What this task involves – Your answer should be the lines below from the one with "Payment Plan" to the one with "during the prior academic or fiscal year by", both included, given again exactly and with nothing added.

(Provided entries Opens)

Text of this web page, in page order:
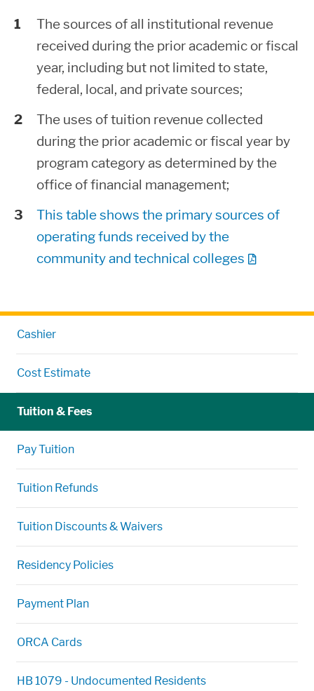
Cashier
Cost Estimate
Tuition & Fees
Pay Tuition
Tuition Refunds
Tuition Discounts & Waivers
Residency Policies
Payment Plan
ORCA Cards
HB 1079 - Undocumented Residents
The sources of all institutional revenue
received during the prior academic or fiscal
year, including but not limited to state,
federal, local, and private sources;
The uses of tuition revenue collected
during the prior academic or fiscal year by
program category as determined by the
office of financial management;
This table shows the primary sources of
operating funds received by the
community and technical colleges
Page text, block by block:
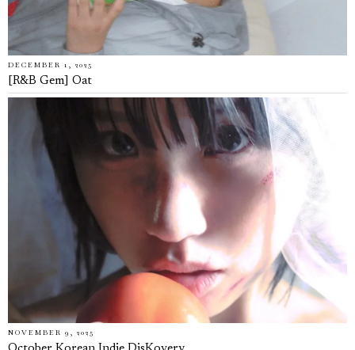
DECEMBER 1, 2025
[R&B Gem] Oat
NOVEMBER 9, 2025
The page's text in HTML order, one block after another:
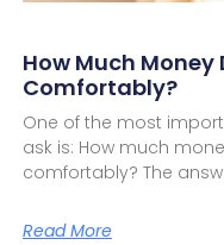
How Much Money
Comfortably?
One of the most
ask is: How much
comfortably? The
Read More
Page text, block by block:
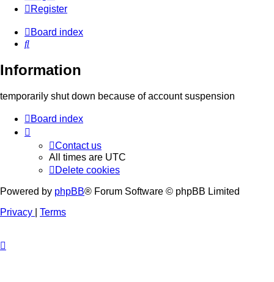
Register
Board index
Search
Information
temporarily shut down because of account suspension
Board index
Contact us
All times are UTC
Delete cookies
Powered by phpBB® Forum Software © phpBB Limited
Privacy
Terms
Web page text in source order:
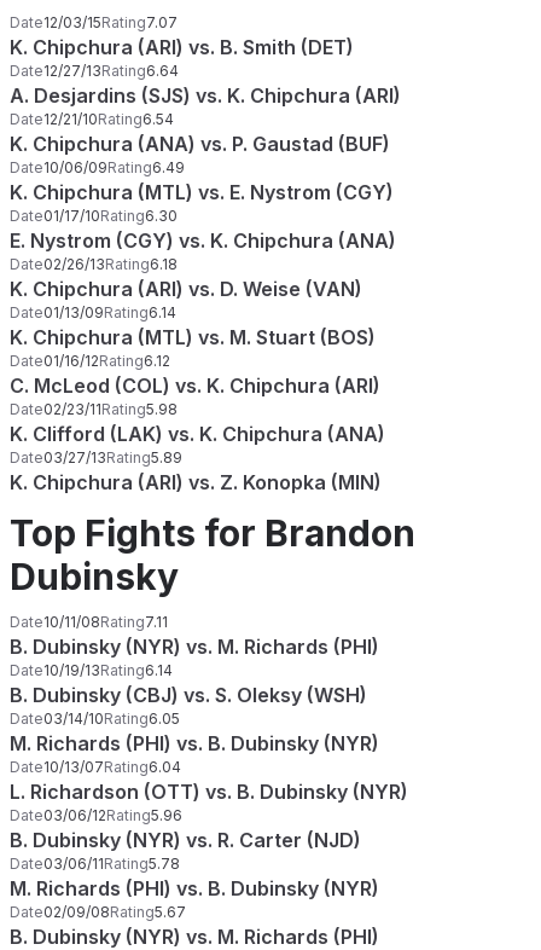
Date12/03/15Rating7.07
K. Chipchura (ARI) vs. B. Smith (DET)
Date12/27/13Rating6.64
A. Desjardins (SJS) vs. K. Chipchura (ARI)
Date12/21/10Rating6.54
K. Chipchura (ANA) vs. P. Gaustad (BUF)
Date10/06/09Rating6.49
K. Chipchura (MTL) vs. E. Nystrom (CGY)
Date01/17/10Rating6.30
E. Nystrom (CGY) vs. K. Chipchura (ANA)
Date02/26/13Rating6.18
K. Chipchura (ARI) vs. D. Weise (VAN)
Date01/13/09Rating6.14
K. Chipchura (MTL) vs. M. Stuart (BOS)
Date01/16/12Rating6.12
C. McLeod (COL) vs. K. Chipchura (ARI)
Date02/23/11Rating5.98
K. Clifford (LAK) vs. K. Chipchura (ANA)
Date03/27/13Rating5.89
K. Chipchura (ARI) vs. Z. Konopka (MIN)
Top Fights for Brandon
Dubinsky
Date10/11/08Rating7.11
B. Dubinsky (NYR) vs. M. Richards (PHI)
Date10/19/13Rating6.14
B. Dubinsky (CBJ) vs. S. Oleksy (WSH)
Date03/14/10Rating6.05
M. Richards (PHI) vs. B. Dubinsky (NYR)
Date10/13/07Rating6.04
L. Richardson (OTT) vs. B. Dubinsky (NYR)
Date03/06/12Rating5.96
B. Dubinsky (NYR) vs. R. Carter (NJD)
Date03/06/11Rating5.78
M. Richards (PHI) vs. B. Dubinsky (NYR)
Date02/09/08Rating5.67
B. Dubinsky (NYR) vs. M. Richards (PHI)
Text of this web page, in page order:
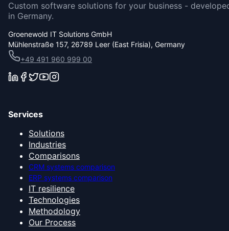
Custom software solutions for your business -
in Germany.
Groenewold IT Solutions GmbH
Mühlenstraße 157, 26789 Leer (East Frisia), Germany
+49 491 960 999 00
Services
Solutions
Industries
Comparisons
CRM systems comparison
ERP systems comparison
IT resilience
Technologies
Methodology
Our Process
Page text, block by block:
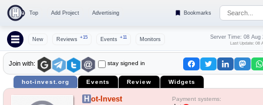
Top Add Project Advertising Bookmarks
New Reviews +15 Events +11 Monitors Server Time: 08 Aug
Last Update: 08
Join with: stay signed in
hot-invest.org Events Review Widgets
Hot-Invest Payment systems:
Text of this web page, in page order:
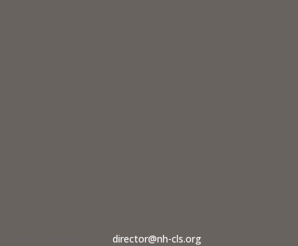
should contact us atdirector@nh-cls.org

(Provided entries Closes)

Answer space –
Payment Plan
ORCA Cards
HB 1079 - Undocumented Residents
The sources of all institutional revenue
received during the prior academic or fiscal
year, including but not limited to state,
federal, local, and private sources;
The uses of tuition revenue collected
during the prior academic or fiscal year by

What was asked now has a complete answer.